What to work on:
What are the lines from the top of the entries through the one with "What antique item are you looking for?"? Write them out exactly, with no pictures.

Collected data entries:
•••
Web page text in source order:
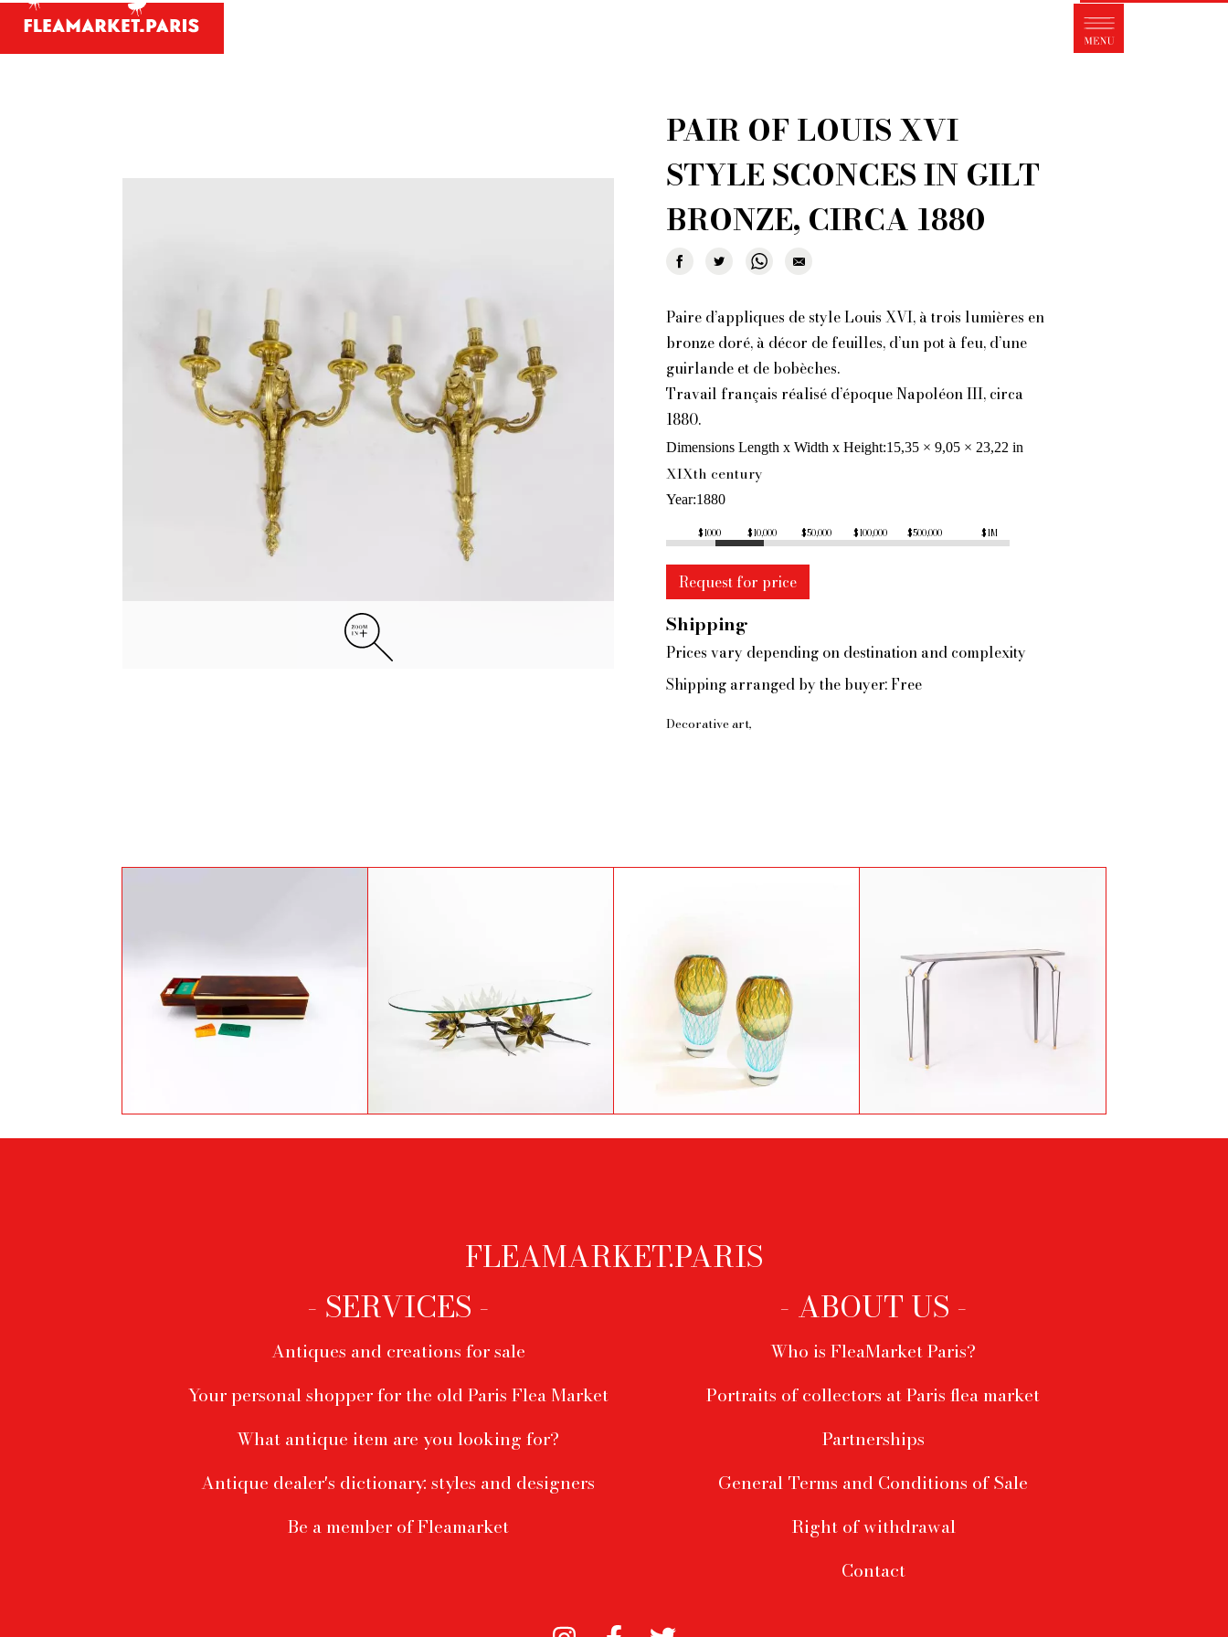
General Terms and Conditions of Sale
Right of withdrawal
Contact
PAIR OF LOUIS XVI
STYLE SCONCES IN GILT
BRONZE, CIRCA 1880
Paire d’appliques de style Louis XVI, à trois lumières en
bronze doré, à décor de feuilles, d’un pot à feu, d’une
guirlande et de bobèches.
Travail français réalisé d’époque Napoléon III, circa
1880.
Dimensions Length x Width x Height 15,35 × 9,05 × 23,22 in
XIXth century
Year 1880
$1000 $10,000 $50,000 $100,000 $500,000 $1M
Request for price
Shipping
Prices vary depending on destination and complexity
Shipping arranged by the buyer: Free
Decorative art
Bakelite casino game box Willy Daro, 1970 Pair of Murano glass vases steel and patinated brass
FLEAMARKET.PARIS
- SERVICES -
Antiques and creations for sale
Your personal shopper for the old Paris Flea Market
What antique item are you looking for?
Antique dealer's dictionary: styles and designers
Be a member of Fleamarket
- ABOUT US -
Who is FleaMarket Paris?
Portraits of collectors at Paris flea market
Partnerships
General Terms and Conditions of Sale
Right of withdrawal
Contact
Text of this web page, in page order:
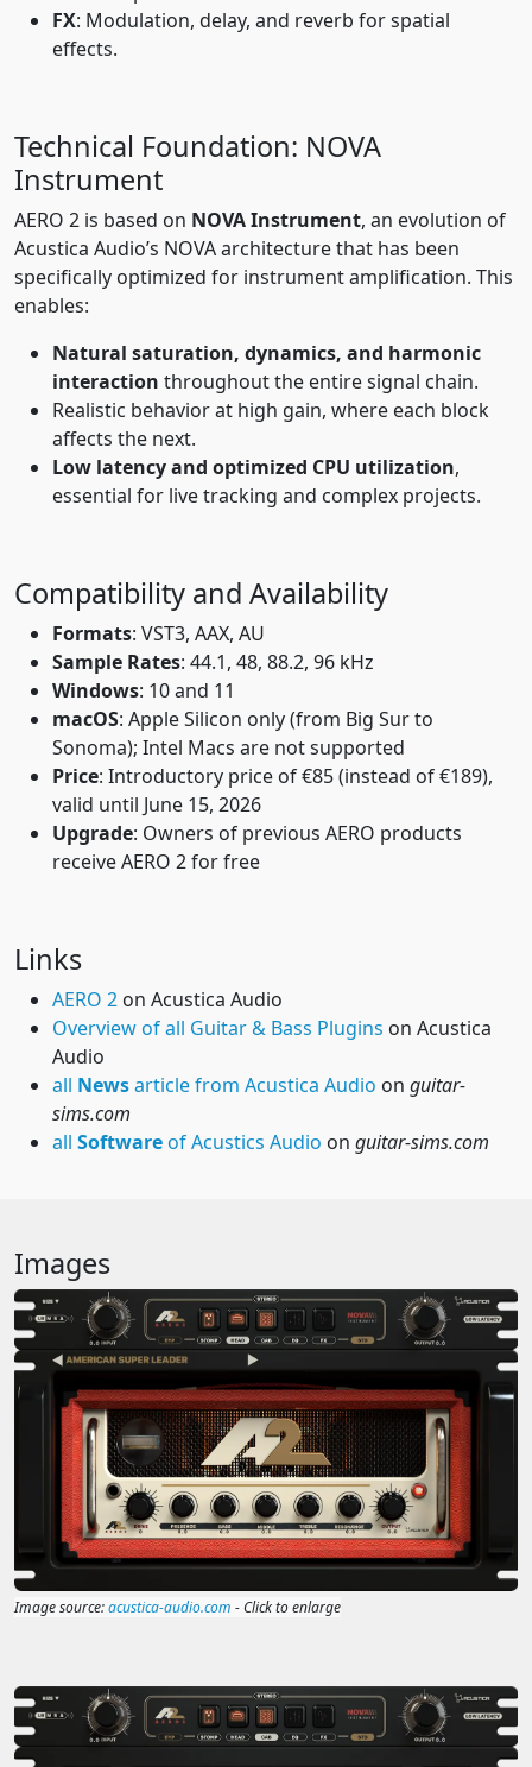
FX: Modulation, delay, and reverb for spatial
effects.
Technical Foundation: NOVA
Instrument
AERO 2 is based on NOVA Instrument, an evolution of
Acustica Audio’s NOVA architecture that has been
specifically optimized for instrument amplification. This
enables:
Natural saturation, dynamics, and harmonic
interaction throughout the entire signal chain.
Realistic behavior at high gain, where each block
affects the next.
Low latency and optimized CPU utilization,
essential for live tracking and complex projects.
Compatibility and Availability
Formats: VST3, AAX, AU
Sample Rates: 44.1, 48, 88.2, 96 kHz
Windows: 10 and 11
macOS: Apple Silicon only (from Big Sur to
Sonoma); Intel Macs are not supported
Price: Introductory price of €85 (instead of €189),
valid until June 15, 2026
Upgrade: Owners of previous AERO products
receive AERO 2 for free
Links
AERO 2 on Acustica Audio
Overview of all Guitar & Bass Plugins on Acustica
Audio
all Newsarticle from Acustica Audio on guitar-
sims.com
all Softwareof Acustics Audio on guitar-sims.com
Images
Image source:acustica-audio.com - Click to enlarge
•••
Task answer:
Web page text in source order:
General Terms and Conditions of Sale
Right of withdrawal
Contact
PAIR OF LOUIS XVI
STYLE SCONCES IN GILT
BRONZE, CIRCA 1880
Paire d’appliques de style Louis XVI, à trois lumières en
bronze doré, à décor de feuilles, d’un pot à feu, d’une
guirlande et de bobèches.
Travail français réalisé d’époque Napoléon III, circa
1880.
Dimensions Length x Width x Height 15,35 × 9,05 × 23,22 in
XIXth century
Year 1880
$1000 $10,000 $50,000 $100,000 $500,000 $1M
Request for price
Shipping
Prices vary depending on destination and complexity
Shipping arranged by the buyer: Free
Decorative art
Bakelite casino game box Willy Daro, 1970 Pair of Murano glass vases steel and patinated brass
FLEAMARKET.PARIS
- SERVICES -
Antiques and creations for sale
Your personal shopper for the old Paris Flea Market
What antique item are you looking for?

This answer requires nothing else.